**EXERCISE DETAILS:**
Which lines in the entries below contain the string "pona"? Show each of them in full.

**DATASET EXTRACT:**
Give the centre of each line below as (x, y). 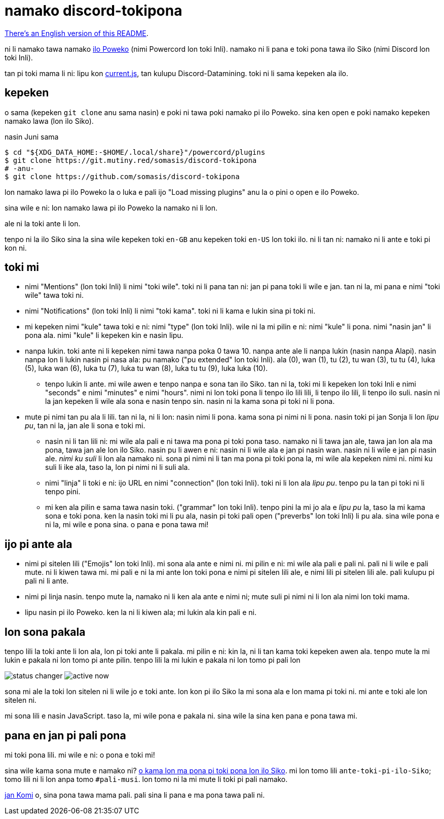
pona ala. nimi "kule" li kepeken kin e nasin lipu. (104, 335)
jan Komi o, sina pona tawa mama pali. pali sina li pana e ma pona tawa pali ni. (135, 795)
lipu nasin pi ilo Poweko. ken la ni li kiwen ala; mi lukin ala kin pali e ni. (141, 612)
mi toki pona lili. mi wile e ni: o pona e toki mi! (80, 755)
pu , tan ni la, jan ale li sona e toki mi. (85, 426)
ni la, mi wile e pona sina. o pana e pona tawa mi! (127, 525)
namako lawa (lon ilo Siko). (49, 121)
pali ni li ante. (47, 581)

**EXERCISE RESULT:**
pona ala. nimi "kule" li kepeken kin e nasin lipu. (104, 335)
jan Komi o, sina pona tawa mama pali. pali sina li pana e ma pona tawa pali ni. (135, 795)
mi toki pona lili. mi wile e ni: o pona e toki mi! (80, 755)
ni la, mi wile e pona sina. o pana e pona tawa mi! (127, 525)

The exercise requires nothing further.